- Exercise
Look below for the line with "SEARCH [131, 41]"; begin the copy there and stop after the line with "Our Women’s Midnight", keeping the text exact and the pictures out.

- Given data
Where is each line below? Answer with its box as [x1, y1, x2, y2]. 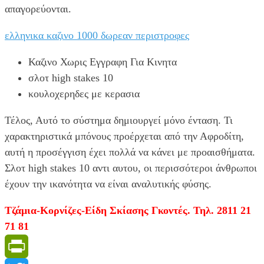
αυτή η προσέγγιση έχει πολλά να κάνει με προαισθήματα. [5, 146, 255, 158]
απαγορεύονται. [5, 2, 71, 15]
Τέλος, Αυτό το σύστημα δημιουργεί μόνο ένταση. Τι [5, 114, 233, 126]
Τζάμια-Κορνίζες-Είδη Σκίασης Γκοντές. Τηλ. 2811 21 [5, 204, 251, 216]
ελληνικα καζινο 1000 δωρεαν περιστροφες [5, 29, 189, 41]
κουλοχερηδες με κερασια [28, 87, 140, 100]
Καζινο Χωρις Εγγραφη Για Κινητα [28, 55, 177, 68]
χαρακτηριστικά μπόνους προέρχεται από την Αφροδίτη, [5, 130, 244, 142]
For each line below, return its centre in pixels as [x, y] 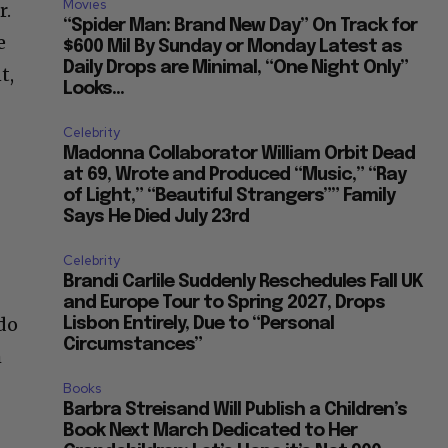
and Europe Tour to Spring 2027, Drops [224, 303]
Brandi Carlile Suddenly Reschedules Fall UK [243, 282]
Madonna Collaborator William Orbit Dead [239, 154]
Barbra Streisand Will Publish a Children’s [235, 410]
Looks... [94, 89]
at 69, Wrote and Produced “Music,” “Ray [235, 175]
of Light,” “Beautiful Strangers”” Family [229, 196]
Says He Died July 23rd [156, 217]
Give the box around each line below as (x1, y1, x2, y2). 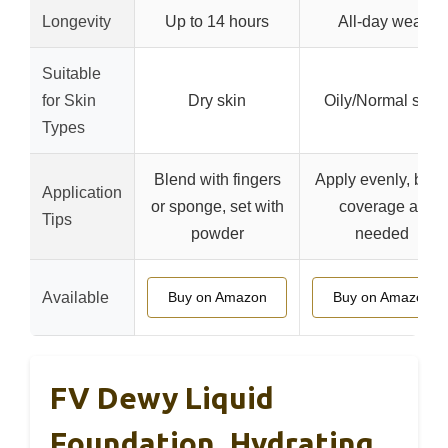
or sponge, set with (150, 197, 284, 215)
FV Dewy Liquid (50, 380, 274, 415)
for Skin (42, 91, 96, 109)
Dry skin (188, 91, 246, 109)
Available (42, 288, 109, 306)
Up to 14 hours (165, 12, 269, 30)
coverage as (338, 197, 426, 215)
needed (355, 224, 409, 242)
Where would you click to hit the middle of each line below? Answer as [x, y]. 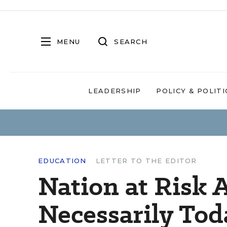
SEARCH [131, 41]
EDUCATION [62, 161]
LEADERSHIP [115, 91]
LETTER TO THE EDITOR [146, 161]
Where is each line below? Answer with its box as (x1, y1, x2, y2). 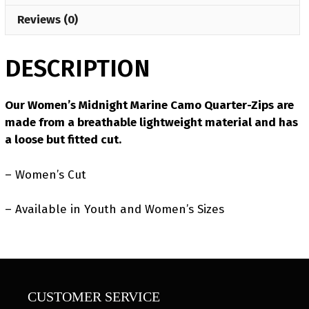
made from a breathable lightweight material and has (5, 115, 298, 130)
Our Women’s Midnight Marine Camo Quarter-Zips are (5, 98, 294, 112)
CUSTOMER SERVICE (28, 289, 160, 304)
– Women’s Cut (5, 167, 86, 182)
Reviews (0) (17, 12, 78, 27)
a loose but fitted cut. (5, 132, 121, 147)
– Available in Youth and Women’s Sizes (5, 202, 224, 217)
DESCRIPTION (5, 54, 150, 83)
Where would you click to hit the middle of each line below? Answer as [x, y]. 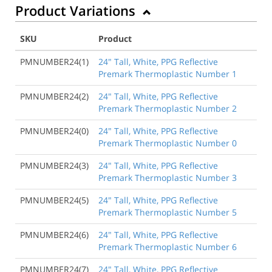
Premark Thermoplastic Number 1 [168, 73]
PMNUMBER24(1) [54, 61]
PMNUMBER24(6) [54, 234]
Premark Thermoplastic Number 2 [168, 108]
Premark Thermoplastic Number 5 [168, 212]
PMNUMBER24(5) [54, 200]
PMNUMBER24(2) [54, 96]
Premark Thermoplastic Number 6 [168, 246]
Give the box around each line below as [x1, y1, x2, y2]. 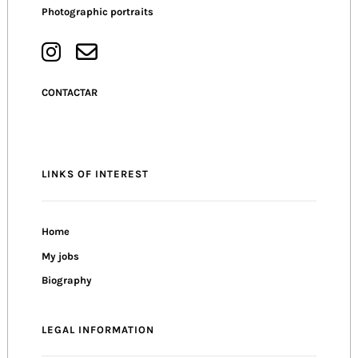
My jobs [41, 249, 79, 262]
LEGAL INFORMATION [41, 323, 154, 336]
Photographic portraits [41, 5, 153, 18]
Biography [41, 274, 92, 287]
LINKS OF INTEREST [41, 168, 149, 181]
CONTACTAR [41, 86, 97, 98]
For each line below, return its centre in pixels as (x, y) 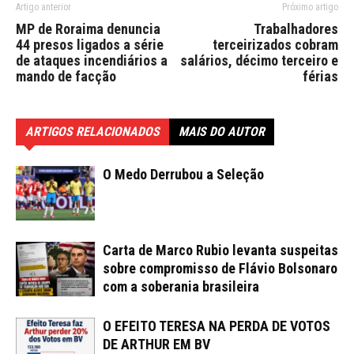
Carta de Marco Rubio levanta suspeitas (220, 250)
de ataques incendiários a (92, 60)
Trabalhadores (296, 28)
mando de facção (66, 76)
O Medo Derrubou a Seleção (183, 174)
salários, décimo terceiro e (259, 60)
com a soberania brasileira (181, 286)
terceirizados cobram (275, 44)
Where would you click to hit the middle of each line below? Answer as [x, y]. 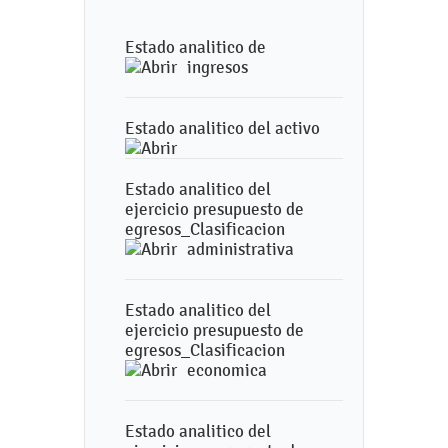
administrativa [240, 249]
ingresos [217, 67]
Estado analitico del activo [222, 128]
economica [227, 370]
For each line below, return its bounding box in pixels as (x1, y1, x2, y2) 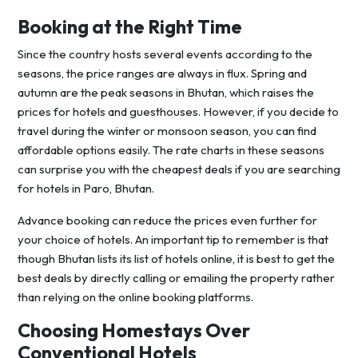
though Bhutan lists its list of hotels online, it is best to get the (18, 251, 335, 267)
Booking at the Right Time (18, 15, 242, 39)
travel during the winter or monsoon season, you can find (18, 123, 316, 139)
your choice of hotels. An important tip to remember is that (18, 232, 328, 248)
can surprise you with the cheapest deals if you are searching (18, 161, 340, 177)
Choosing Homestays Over (18, 319, 250, 343)
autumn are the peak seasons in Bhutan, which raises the (18, 85, 314, 101)
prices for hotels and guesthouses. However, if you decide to (18, 104, 339, 120)

- Exercise answer
SEARCH [131, 41]
EDUCATION [62, 161]
LEADERSHIP [115, 91]
LETTER TO THE EDITOR [146, 161]
Where is each line below? Answer with its box as (x1, y1, x2, y2). 
made from a breathable lightweight material and has (5, 115, 298, 130)
Our Women’s Midnight Marine Camo Quarter-Zips are (5, 98, 294, 112)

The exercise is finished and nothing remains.